Written by Roger Bothwell on June 19, 2014

Spring of Life, PO Box 124, St. Helena, CA 94574

Rogerbothwell.org

 

When We Fall

Many years ago when I was the commencement speaker at Atlantic Union College, the platform party had to weave its way through the college orchestra. When I stepped onto the platform I heard someone calling to me, “Sir, sir, my music stand.” Unknowingly I had snagged his stand on my academic robe and had dragged it up the stairs onto the platform. It wasn’t my finest moment.  Then there was the occasion when performing my first baptismal service in a church where I was the new pastor.  I thought I had descended all the stairs into the water.  I had not.  The next step found me face down in the water in front of two thousand people.  Don’t you just love moments like that?  They are better when they happen to someone else?

When most people fall down in front of an audience they are embarrassed and try to laugh it off.  But there is another kind of falling that isn’t so funny.  Paul speaks of it in I Corinthians 10.  “So, if you think you are standing firm, be careful that you don’t fall!” He obviously isn’t talking about falling into a baptistery.  The real danger isn’t the big sins we easily recognize.  It is those subtle defects of character.  Too often we only think of sin as breaking one of the Ten Commandments.  The really dangerous sins are the insidious moments of smug moral superiority, justifying being selfish, jealousy of another’s gifts or never having enough when we already have plenty.

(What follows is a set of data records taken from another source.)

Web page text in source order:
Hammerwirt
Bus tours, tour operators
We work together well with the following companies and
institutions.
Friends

Here’s a Good News Bulletin. Just as a parent doesn’t expect their one-year-old not to fall down so Jesus knows we are going to fall.  But like a great parent He is there to pick us up.

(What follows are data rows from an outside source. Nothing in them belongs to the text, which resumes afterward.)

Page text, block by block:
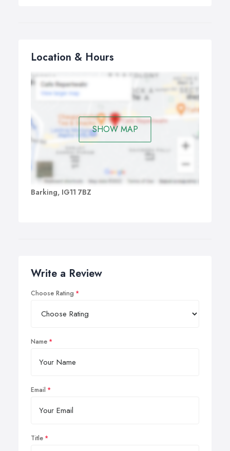
Location & Hours
SHOW MAP
Barking, IG11 7BZ
Write a Review
Choose Rating
Name
Email
Title
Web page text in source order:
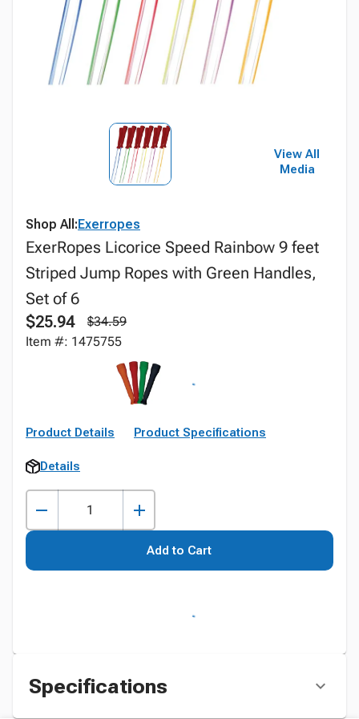
View All
Media
Shop All:Exerropes
ExerRopes Licorice Speed Rainbow 9 feet
Striped Jump Ropes with Green Handles,
Set of 6
$25.94
$34.59
Item #: 1475755
Product Details Product Specifications
Details
Add to Cart
Specifications

Written by Roger Bothwell on June 18, 2014

Spring of Life, PO Box 124, St. Helena, CA 94574

Rogerbothwell.org

 

The Worst Sins

While the tenth commandment forbids coveting perhaps it should also have included envy.  According to the dictionary coveting focuses on our desire to have something another has while envy is a negative feeling directed toward a person, perhaps the person who has what we covet.  Envy and not coveting is listed as one of the seven deadly sins. It is perhaps the queen of sins for it has absolutely no gratification.  Greed might make you rich.  Gluttony might get you a great meal. Lust might find you temporary satisfaction but envy has no benefit even short lived.

Envy feeds on the destruction of others.  Often it causes us to be hypocrites and we pretend to celebrate when something good happens to another but we feel the best when something bad happens to them.  It is not enough for us to succeed.  We don’t want success for anyone else except perhaps our children.  From them we feed and take vicarious satisfaction from their accomplishments.

Lucifer’s great sin was a combination of coveting and envy.  “I will ascend above the tops of the clouds; I will make myself like the Most High.”  The irony of this is God’s goal for each of His children is for us to be like Him.   The secret ingredient is love. If Lucifer had loved God he would have continued to grow.  How dramatically opposite that Jesus left His throne on high to become one of His creations.  He came to us poor.  He died for us poor.

Envy is such a wicked thing.  It blinds us to the reality that when others succeed we increase.  The worst sins are way inside us where we live.  The best virtues are way inside us where God wants to live.